_Instructions for the task:_ Each record should appear again in the response exactly as it does in the original.

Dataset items
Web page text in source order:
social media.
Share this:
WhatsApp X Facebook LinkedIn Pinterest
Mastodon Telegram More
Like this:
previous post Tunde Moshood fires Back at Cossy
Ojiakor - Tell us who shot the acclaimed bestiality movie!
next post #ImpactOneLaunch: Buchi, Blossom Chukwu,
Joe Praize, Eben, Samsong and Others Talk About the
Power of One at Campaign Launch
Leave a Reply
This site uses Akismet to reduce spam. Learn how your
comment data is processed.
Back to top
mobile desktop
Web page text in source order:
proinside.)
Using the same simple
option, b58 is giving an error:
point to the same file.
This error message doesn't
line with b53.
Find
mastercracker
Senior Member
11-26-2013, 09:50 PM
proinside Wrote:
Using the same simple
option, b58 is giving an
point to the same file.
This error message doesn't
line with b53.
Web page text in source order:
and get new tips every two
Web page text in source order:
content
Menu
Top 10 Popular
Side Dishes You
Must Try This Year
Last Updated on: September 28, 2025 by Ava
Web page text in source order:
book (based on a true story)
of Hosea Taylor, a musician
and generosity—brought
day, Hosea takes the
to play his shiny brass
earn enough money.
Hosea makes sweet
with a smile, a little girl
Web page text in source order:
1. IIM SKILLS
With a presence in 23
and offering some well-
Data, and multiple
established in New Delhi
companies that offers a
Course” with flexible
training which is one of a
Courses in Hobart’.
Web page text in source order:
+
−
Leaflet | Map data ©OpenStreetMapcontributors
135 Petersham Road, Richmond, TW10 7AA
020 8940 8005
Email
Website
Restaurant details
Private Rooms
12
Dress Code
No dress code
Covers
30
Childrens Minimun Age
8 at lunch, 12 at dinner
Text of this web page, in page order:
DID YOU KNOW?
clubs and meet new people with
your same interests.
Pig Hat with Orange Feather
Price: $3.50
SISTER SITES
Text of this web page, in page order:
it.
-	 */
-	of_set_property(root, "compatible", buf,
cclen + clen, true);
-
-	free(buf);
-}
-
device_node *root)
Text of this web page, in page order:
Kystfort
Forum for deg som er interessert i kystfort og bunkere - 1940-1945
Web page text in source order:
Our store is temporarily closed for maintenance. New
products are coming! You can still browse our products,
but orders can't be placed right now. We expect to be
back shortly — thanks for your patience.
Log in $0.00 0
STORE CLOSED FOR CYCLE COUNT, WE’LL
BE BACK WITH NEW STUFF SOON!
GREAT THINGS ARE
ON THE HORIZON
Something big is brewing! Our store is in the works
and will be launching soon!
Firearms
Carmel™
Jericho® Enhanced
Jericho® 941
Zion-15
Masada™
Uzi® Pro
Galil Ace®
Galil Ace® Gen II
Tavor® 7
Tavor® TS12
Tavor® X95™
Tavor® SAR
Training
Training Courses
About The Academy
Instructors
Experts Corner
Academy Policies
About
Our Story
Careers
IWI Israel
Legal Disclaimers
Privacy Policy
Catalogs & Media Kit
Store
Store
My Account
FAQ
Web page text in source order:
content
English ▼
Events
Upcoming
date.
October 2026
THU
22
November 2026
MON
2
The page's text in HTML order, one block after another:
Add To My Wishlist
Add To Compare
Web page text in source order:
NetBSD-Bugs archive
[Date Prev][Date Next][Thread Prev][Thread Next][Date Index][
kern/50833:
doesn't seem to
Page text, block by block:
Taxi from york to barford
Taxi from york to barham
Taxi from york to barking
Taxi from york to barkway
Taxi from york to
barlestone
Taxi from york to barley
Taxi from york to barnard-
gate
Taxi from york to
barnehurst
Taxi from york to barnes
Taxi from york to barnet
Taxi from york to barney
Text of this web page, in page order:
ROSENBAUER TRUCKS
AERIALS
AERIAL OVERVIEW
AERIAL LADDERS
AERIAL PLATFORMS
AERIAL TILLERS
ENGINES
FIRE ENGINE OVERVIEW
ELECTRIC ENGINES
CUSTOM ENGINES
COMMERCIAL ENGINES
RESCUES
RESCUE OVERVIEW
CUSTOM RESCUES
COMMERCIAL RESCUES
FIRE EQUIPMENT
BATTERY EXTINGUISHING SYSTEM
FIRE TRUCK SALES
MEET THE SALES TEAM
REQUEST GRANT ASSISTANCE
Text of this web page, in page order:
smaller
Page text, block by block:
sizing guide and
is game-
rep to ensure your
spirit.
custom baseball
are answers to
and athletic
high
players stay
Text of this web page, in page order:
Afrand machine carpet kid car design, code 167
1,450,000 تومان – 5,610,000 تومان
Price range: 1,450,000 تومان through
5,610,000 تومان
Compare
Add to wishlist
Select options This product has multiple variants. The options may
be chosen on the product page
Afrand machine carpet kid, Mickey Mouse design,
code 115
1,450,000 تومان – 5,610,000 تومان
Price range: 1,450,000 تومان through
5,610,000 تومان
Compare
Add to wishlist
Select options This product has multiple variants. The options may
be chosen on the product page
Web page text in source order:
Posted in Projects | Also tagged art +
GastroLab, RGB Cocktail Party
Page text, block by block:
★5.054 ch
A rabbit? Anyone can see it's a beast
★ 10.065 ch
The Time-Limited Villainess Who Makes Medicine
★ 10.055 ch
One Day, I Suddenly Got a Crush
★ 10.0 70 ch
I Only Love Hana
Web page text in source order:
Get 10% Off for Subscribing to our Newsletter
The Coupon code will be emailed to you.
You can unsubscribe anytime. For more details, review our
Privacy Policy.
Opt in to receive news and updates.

_Answer to this task:_
Web page text in source order:
social media.
Share this:
WhatsApp X Facebook LinkedIn Pinterest
Mastodon Telegram More
Like this:
previous post Tunde Moshood fires Back at Cossy
Ojiakor - Tell us who shot the acclaimed bestiality movie!
next post #ImpactOneLaunch: Buchi, Blossom Chukwu,
Joe Praize, Eben, Samsong and Others Talk About the
Power of One at Campaign Launch
Leave a Reply
This site uses Akismet to reduce spam. Learn how your
comment data is processed.
Back to top
mobile desktop
Web page text in source order:
proinside.)
Using the same simple
option, b58 is giving an error:
point to the same file.
This error message doesn't
line with b53.
Find
mastercracker
Senior Member
11-26-2013, 09:50 PM
proinside Wrote:
Using the same simple
option, b58 is giving an
point to the same file.
This error message doesn't
line with b53.
Web page text in source order:
and get new tips every two
Web page text in source order:
content
Menu
Top 10 Popular
Side Dishes You
Must Try This Year
Last Updated on: September 28, 2025 by Ava
Web page text in source order:
book (based on a true story)
of Hosea Taylor, a musician
and generosity—brought
day, Hosea takes the
to play his shiny brass
earn enough money.
Hosea makes sweet
with a smile, a little girl
Web page text in source order:
1. IIM SKILLS
With a presence in 23
and offering some well-
Data, and multiple
established in New Delhi
companies that offers a
Course” with flexible
training which is one of a
Courses in Hobart’.
Web page text in source order:
+
−
Leaflet | Map data ©OpenStreetMapcontributors
135 Petersham Road, Richmond, TW10 7AA
020 8940 8005
Email
Website
Restaurant details
Private Rooms
12
Dress Code
No dress code
Covers
30
Childrens Minimun Age
8 at lunch, 12 at dinner
Text of this web page, in page order:
DID YOU KNOW?
clubs and meet new people with
your same interests.
Pig Hat with Orange Feather
Price: $3.50
SISTER SITES
Text of this web page, in page order:
it.
-	 */
-	of_set_property(root, "compatible", buf,
cclen + clen, true);
-
-	free(buf);
-}
-
device_node *root)
Text of this web page, in page order:
Kystfort
Forum for deg som er interessert i kystfort og bunkere - 1940-1945
Web page text in source order:
Our store is temporarily closed for maintenance. New
products are coming! You can still browse our products,
but orders can't be placed right now. We expect to be
back shortly — thanks for your patience.
Log in $0.00 0
STORE CLOSED FOR CYCLE COUNT, WE’LL
BE BACK WITH NEW STUFF SOON!
GREAT THINGS ARE
ON THE HORIZON
Something big is brewing! Our store is in the works
and will be launching soon!
Firearms
Carmel™
Jericho® Enhanced
Jericho® 941
Zion-15
Masada™
Uzi® Pro
Galil Ace®
Galil Ace® Gen II
Tavor® 7
Tavor® TS12
Tavor® X95™
Tavor® SAR
Training
Training Courses
About The Academy
Instructors
Experts Corner
Academy Policies
About
Our Story
Careers
IWI Israel
Legal Disclaimers
Privacy Policy
Catalogs & Media Kit
Store
Store
My Account
FAQ
Web page text in source order:
content
English ▼
Events
Upcoming
date.
October 2026
THU
22
November 2026
MON
2
The page's text in HTML order, one block after another:
Add To My Wishlist
Add To Compare
Web page text in source order:
NetBSD-Bugs archive
[Date Prev][Date Next][Thread Prev][Thread Next][Date Index][
kern/50833:
doesn't seem to
Page text, block by block:
Taxi from york to barford
Taxi from york to barham
Taxi from york to barking
Taxi from york to barkway
Taxi from york to
barlestone
Taxi from york to barley
Taxi from york to barnard-
gate
Taxi from york to
barnehurst
Taxi from york to barnes
Taxi from york to barnet
Taxi from york to barney
Text of this web page, in page order:
ROSENBAUER TRUCKS
AERIALS
AERIAL OVERVIEW
AERIAL LADDERS
AERIAL PLATFORMS
AERIAL TILLERS
ENGINES
FIRE ENGINE OVERVIEW
ELECTRIC ENGINES
CUSTOM ENGINES
COMMERCIAL ENGINES
RESCUES
RESCUE OVERVIEW
CUSTOM RESCUES
COMMERCIAL RESCUES
FIRE EQUIPMENT
BATTERY EXTINGUISHING SYSTEM
FIRE TRUCK SALES
MEET THE SALES TEAM
REQUEST GRANT ASSISTANCE
Text of this web page, in page order:
smaller
Page text, block by block:
sizing guide and
is game-
rep to ensure your
spirit.
custom baseball
are answers to
and athletic
high
players stay
Text of this web page, in page order:
Afrand machine carpet kid car design, code 167
1,450,000 تومان – 5,610,000 تومان
Price range: 1,450,000 تومان through
5,610,000 تومان
Compare
Add to wishlist
Select options This product has multiple variants. The options may
be chosen on the product page
Afrand machine carpet kid, Mickey Mouse design,
code 115
1,450,000 تومان – 5,610,000 تومان
Price range: 1,450,000 تومان through
5,610,000 تومان
Compare
Add to wishlist
Select options This product has multiple variants. The options may
be chosen on the product page
Web page text in source order:
Posted in Projects | Also tagged art +
GastroLab, RGB Cocktail Party
Page text, block by block:
★5.054 ch
A rabbit? Anyone can see it's a beast
★ 10.065 ch
The Time-Limited Villainess Who Makes Medicine
★ 10.055 ch
One Day, I Suddenly Got a Crush
★ 10.0 70 ch
I Only Love Hana
Web page text in source order:
Get 10% Off for Subscribing to our Newsletter
The Coupon code will be emailed to you.
You can unsubscribe anytime. For more details, review our
Privacy Policy.
Opt in to receive news and updates.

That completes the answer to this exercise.